Поднялся он только ко дню рождения Ольги. Обещали пирог с вязигой и его любимый ореховый торт. Он встал, некрасивый, желтый, с впадиной на тощем затылке, заметно вырос и был таким слабым, что мать повела его по комнатам под руку. У него сладко кружилась голова.

В городе была гололедица. Гога с утра ушел куда-то в офицерский союз, еще не возвращался, его ждали к обеду. За окном стемнело. От стен тянуло холодком, суп в миске остыл, нянька унесла его на кухню.

В отцовском летнем пальтишке и в черных войлочных валенках, страшно приятных, теплых, нянька называла их катанками, Пашка вошел с матерью в столовую. Он слабо улыбался и радовался, что снова может ходить, что вкусно пахнет пирогом.

Ольга сказала, чтобы подавали. Она обиделась на Гогу, что он где-то заболтался, она так и думала «заболтался», а его офицерские союзы, все эти заговоры, она считала бездельными затеями.

Когда ели пирог с вязигой, загремел пушечный выстрел, громадный, содрогнувший дом.

Уже никто не мог есть, лица у всех осунулись. Ждали, когда снова загремит пушка. Пушка загремела. Пашке стало холодно. Он потер дрожащие худые руки и сказал:

– Это большевики.

Все поняли, что так и есть, но мать заметила неуверенно:

– Может, у них какой праздник.

Она теперь про всех министров Временного правительства, разных особоуполномоченных и прочих говорила «они».

От нового пушечного грома задребезжали стекла.

В потемках крейсер «Аврора» бил с Невы по Зимнему дворцу. Голубовато вспыхивали выстрелы. В Петербурге началось восстание большевиков.

Мать сказала:

– Пойди, ляг в постель.

Но Пашка в мягких катанках подошел к окну. Как на мутной фотографии, увидел он пустой, темный проспект. Над проспектом, в темени, пусто прокатывался пушечный гром. Подошла Ольга, прижалась лбом к холодному стеклу. Забывши друг о друге, брат и сестра вглядывались в гремящую темноту.

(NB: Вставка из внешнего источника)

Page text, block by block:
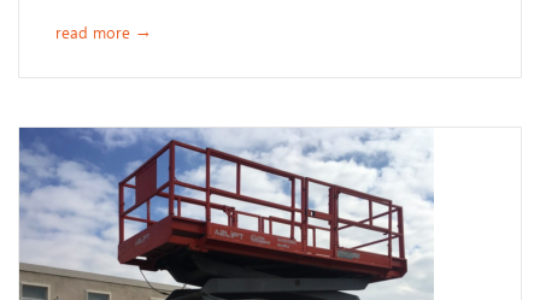
read more →
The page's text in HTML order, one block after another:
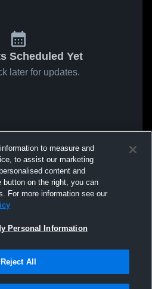
Scheduled Yet
later for updates.
to measure and
to assist our marketing
content and
on the right, you can
For more information see our
Personal Information
Reject All
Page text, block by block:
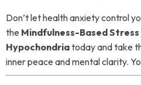
Don’t let health anxiety control
the Mindfulness-Based
Hypochondriatoday and take
inner peace and mental clarity.
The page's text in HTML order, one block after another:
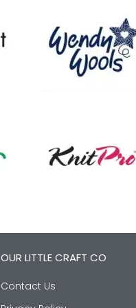
OUR LITTLE CRAFT CO
Contact Us
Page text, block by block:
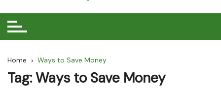
Home Ways to Save Money
Tag:Ways to Save Money
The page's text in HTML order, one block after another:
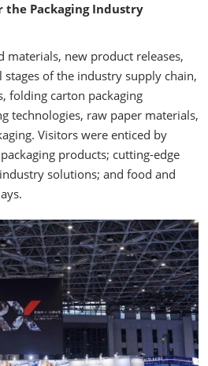
the Packaging Industry
materials, new product releases,
of the industry supply chain,
folding carton packaging
technologies, raw paper materials,
Visitors were enticed by
products; cutting-edge
solutions; and food and
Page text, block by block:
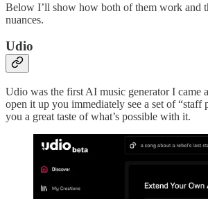
Below I’ll show how both of them work and
nuances.
Udio
Udio was the first AI music generator I came
open it up you immediately see a set of “staff
you a great taste of what’s possible with it.
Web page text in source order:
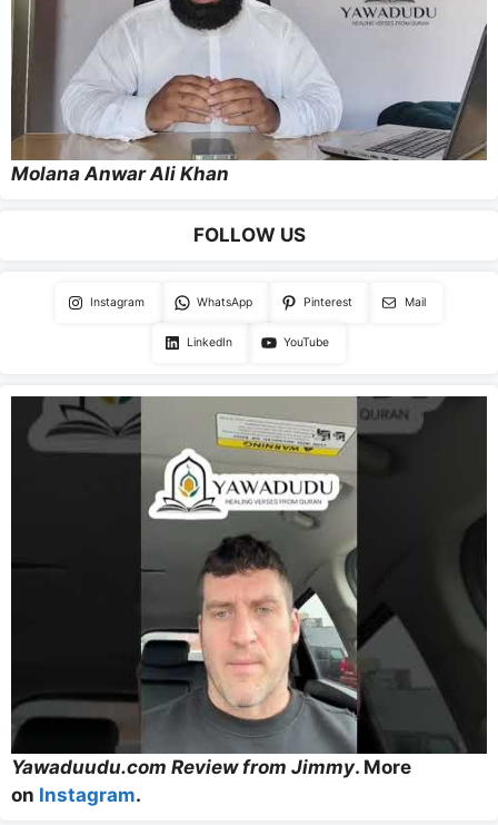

Потом все смолкло. Потом по гололедице промчался автомобиль. С него разбрасывали листовки: Зимний дворец взят, правительство Керенского и капиталистов свергнуто, все фабрики, земли рабочим и крестьянам, совет рабочих депутатов, мир хижинам, война дворцам, мир, хлеб, свобода.

Город умолк, вымер.

К ночи у подъезда дома на Малом проспекте остановились извозчичьи санки. Студент без шапки копошился в них, подымая кого-то. У студента было актерское лицо и длинные волосы, дымящиеся от инея.

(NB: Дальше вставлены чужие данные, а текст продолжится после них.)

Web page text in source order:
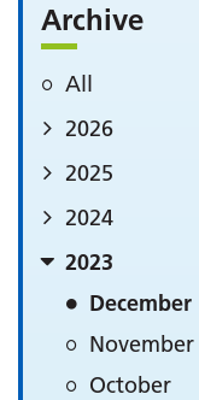
Archive
All
2026
2025
2024
2023
December
November
October
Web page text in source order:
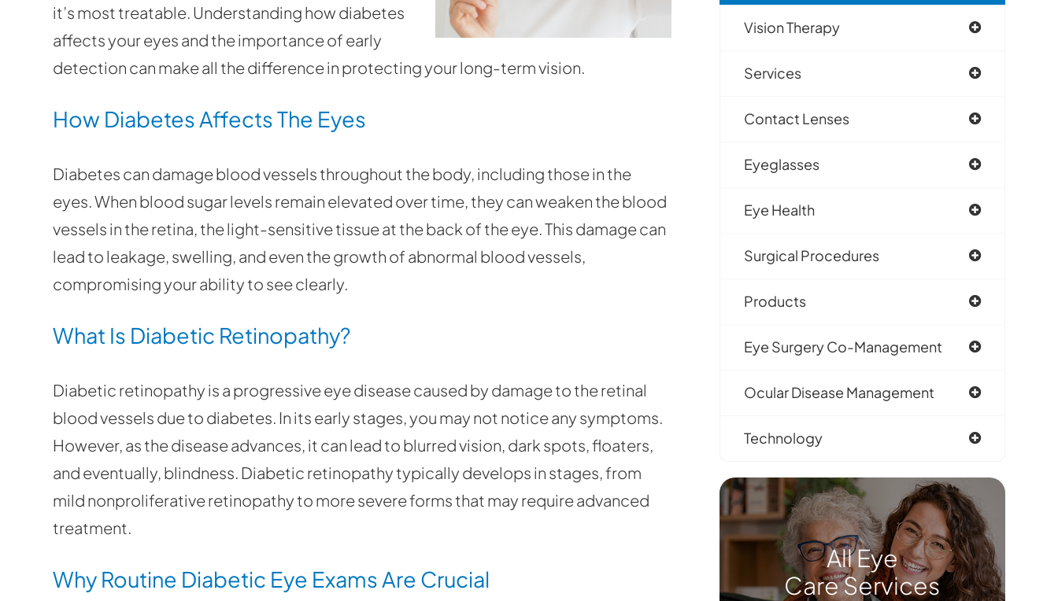
it’s most treatable. Understanding how diabetes
affects your eyes and the importance of early
detection can make all the difference in protecting your long-term vision.
How Diabetes Affects The Eyes
Diabetes can damage blood vessels throughout the body, including those in the
eyes. When blood sugar levels remain elevated over time, they can weaken the blood
vessels in the retina, the light-sensitive tissue at the back of the eye. This damage can
lead to leakage, swelling, and even the growth of abnormal blood vessels,
compromising your ability to see clearly.
What Is Diabetic Retinopathy?
Diabetic retinopathy is a progressive eye disease caused by damage to the retinal
blood vessels due to diabetes. In its early stages, you may not notice any symptoms.
However, as the disease advances, it can lead to blurred vision, dark spots, floaters,
and eventually, blindness. Diabetic retinopathy typically develops in stages, from
mild nonproliferative retinopathy to more severe forms that may require advanced
treatment.
Why Routine Diabetic Eye Exams Are Crucial
Vision Therapy
Services
Contact Lenses
Eyeglasses
Eye Health
Surgical Procedures
Products
Eye Surgery Co-Management
Ocular Disease Management
Technology
All Eye
Care Services
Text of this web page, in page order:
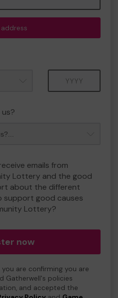
address
emails from
Lottery and the good
about the different
support good causes
Lottery?
now
are confirming you are
Gatherwell's policies
and accepted the
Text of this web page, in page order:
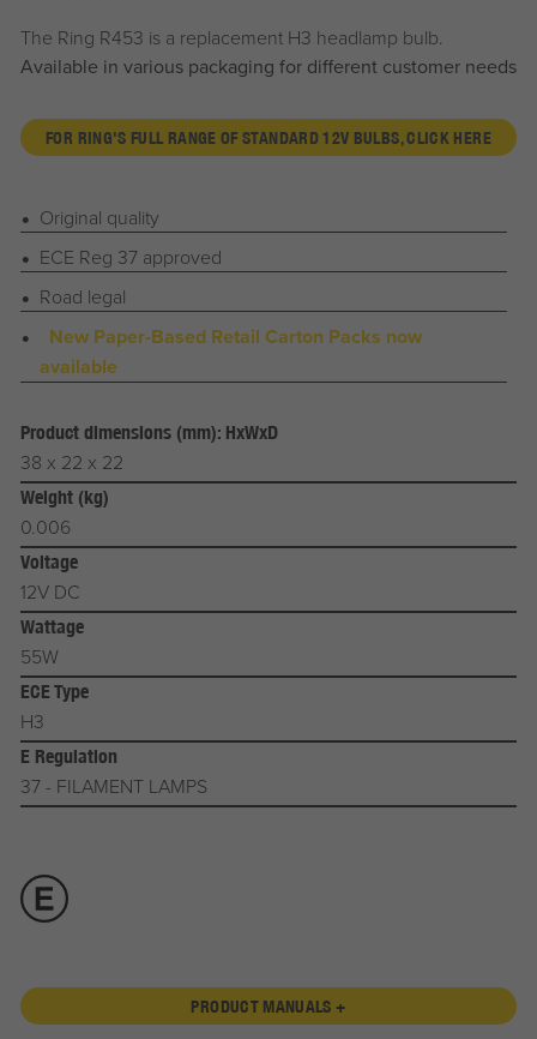
The Ring R453 is a replacement H3 headlamp bulb.
Available in various packaging for different customer needs
FOR RING'S FULL RANGE OF STANDARD 12V BULBS, CLICK HERE
Original quality
ECE Reg 37 approved
Road legal
New Paper-Based Retail Carton Packs now
available
Product dimensions (mm): HxWxD
38 x 22 x 22
Weight (kg)
0.006
Voltage
12V DC
Wattage
55W
ECE Type
H3
E Regulation
37 - FILAMENT LAMPS
PRODUCT MANUALS +

В санках, без фуражки сидел Гога, шинель в снегу. Под фонарем толпилась кучка людей. Студент просил ему помочь, никто не тронулся. Извозчик вылез из санок:

– Эка изгвоздали, кровища.

Он со студентом стал подымать Гогу. Тогда подошли другие.

По двору, по лестнице, несли его, а Ольга еще не знала, кого несут, и все ждала Гогу, притаясь у темного окна. Позвонили. Открыла нянька, за нею стоял Пашка, слабый, держась за стену.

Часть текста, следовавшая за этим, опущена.